# 16 month old bitch



## Xeph (Jun 19, 2005)

Madame Wesson is 16 months old now, AKC Ch Ptd, and we have recently taken up herding


----------



## angelas (Aug 23, 2003)

Gorgeous in my opinion.


----------



## dogfaeries (Feb 22, 2010)

I love Wesson! You have the most beautiful girls.


----------



## elisabeth_00117 (May 17, 2009)

I agree - gorgeous.


----------



## RocketDog (Sep 25, 2011)

What Elisabeth said.  very nice!


----------



## LynneLittlefield (Nov 30, 2012)

Beautiful!


Sent from Petguide.com Free App


----------



## Xeph (Jun 19, 2005)

Thanks for all the compliments  Hope she does well at the shows next month


----------



## Xeph (Jun 19, 2005)

Another month gone by, another pic of Wesson  We're headed down to Raleigh, NC next week!


----------



## GusGus (Oct 24, 2012)

That is one beautiful dog.
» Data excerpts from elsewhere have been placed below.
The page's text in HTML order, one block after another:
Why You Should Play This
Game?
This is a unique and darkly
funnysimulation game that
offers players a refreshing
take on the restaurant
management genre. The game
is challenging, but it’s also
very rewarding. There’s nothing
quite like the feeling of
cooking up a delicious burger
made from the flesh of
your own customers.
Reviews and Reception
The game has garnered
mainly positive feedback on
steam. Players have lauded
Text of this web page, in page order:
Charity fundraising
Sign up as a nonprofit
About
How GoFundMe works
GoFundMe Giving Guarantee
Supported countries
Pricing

How lucky are you!?


----------



## gmcwife1 (Apr 5, 2012)

She is beautiful


----------



## WVGSD (Nov 28, 2006)

Breathtaking!!


----------



## elisabeth_00117 (May 17, 2009)

She is beautiful!


----------



## Doc (Jan 13, 2009)

Xeph said:


> Another month gone by, another pic of Wesson  We're headed down to Raleigh, NC next week!
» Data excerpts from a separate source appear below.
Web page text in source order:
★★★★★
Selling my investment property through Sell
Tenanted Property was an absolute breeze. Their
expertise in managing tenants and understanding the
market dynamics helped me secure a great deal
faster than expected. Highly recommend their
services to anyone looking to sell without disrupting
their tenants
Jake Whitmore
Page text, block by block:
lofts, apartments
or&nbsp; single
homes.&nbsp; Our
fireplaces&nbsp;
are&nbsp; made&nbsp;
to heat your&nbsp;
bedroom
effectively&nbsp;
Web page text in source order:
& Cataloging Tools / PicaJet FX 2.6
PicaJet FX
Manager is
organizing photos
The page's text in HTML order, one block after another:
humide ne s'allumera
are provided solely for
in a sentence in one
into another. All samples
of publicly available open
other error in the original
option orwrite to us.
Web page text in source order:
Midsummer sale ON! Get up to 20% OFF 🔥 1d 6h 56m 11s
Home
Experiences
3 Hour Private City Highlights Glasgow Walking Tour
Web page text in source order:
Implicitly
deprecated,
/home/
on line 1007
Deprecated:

Where and when is the show in Raleigh? I do hope you wear your hippie Ty-dye tee for the show.:wild:


----------



## ksotto333 (Aug 3, 2011)

She's beautiful..love her coloring..


----------



## Xeph (Jun 19, 2005)

Doc, the tye dye t shirt is no more . Had a big hole in the chest D:

The show starts next Wednesday at the Raleigh fairgrounds (1025 Blur Ridge Rd). We will be arriving Wednesday to set up


----------



## Sunflowers (Feb 17, 2012)

Glorious coat!
What are you feeding?


----------



## Anita11811 (May 10, 2011)

AWESOME!! very nice Bitch!


----------



## lorihd (Nov 30, 2011)

beautiful girl, love that natural stack, very impressive!!!!!!!


----------



## Xeph (Jun 19, 2005)

> Glorious coat!
> What are you feeding?


Thanks! She's completely naked here, just blown out for a bath. Your comment gives me hope that she has enough hair to do well next week!

I am feeding Nutrisource Grain Free Lamb. I also use the chicken formula, but the dogs seem to do best on the Lamb.
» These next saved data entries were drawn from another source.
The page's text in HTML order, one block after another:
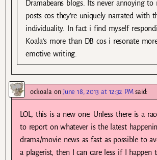
Dramabeans blogs. Its never annoying to
posts cos they’re uniquely narrated with
individuality. In fact i find myself
Koala’s more than DB cos i resonate
emotive writing.
ockoala onJune 18, 2013 at 12:32 PM said:
LOL, this is a new one. Unless there is a
to report on whatever is the latest
drama/movie news as fast as possible to
a plagerist, then I can care less if I happen
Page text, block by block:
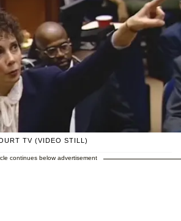
TV (VIDEO STILL)
continues below advertisement
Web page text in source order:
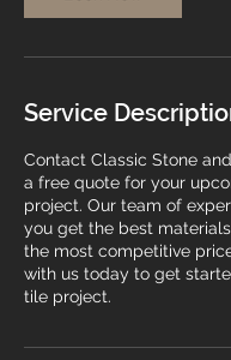
Service
Contact Classic Stone
a free quote for your
project. Our team of
you get the best
the most competitive
with us today to get
tile project.

I actually chose the food not because it is grain free, but because it has NO BEET PULP!! It is hard to find a food that has no beet pulp in it. Especially a food that is affordable.

And if y'all think she's beautiful just standing, you should see her on sheep! THAT is breathtaking <3


----------



## Xeph (Jun 19, 2005)




----------



## Xeph (Jun 19, 2005)

18 months old  OFA rads in 6 months



















Free stacked









From the front


----------



## robk (Jun 16, 2011)

Well, How did the Raleigh show go?


----------



## Xeph (Jun 19, 2005)

Spent a lot of money to have a good time :-/


----------



## Sibze (Jan 30, 2013)

Xeph said:


> Spent a lot of money to have a good time :-/


Haha good comment. 

She's a great looking dog!


----------